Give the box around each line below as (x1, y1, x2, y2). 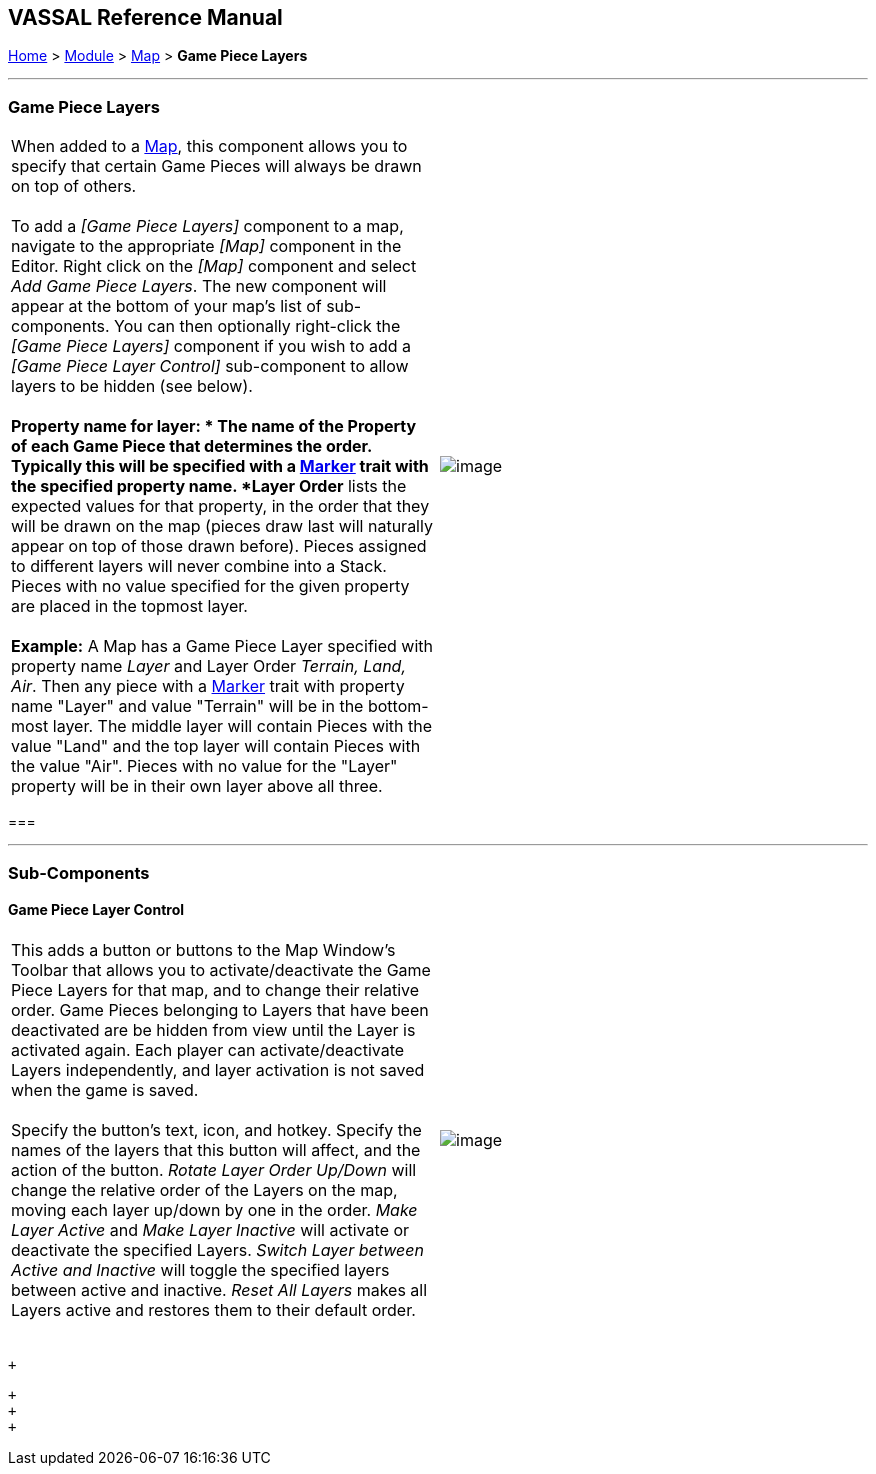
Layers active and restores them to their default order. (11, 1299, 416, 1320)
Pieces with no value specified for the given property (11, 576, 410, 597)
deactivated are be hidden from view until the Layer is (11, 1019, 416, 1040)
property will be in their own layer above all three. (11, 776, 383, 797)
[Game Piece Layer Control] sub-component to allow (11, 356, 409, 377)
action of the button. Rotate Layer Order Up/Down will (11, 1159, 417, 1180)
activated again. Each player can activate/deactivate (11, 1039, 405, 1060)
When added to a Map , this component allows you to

================

# What the exercise asks
Lines holding the string "their" are the answer; copy each one from the listing above.

# Answer to this task
Layers active and restores them to their default order. (11, 1299, 416, 1320)
property will be in their own layer above all three. (11, 776, 383, 797)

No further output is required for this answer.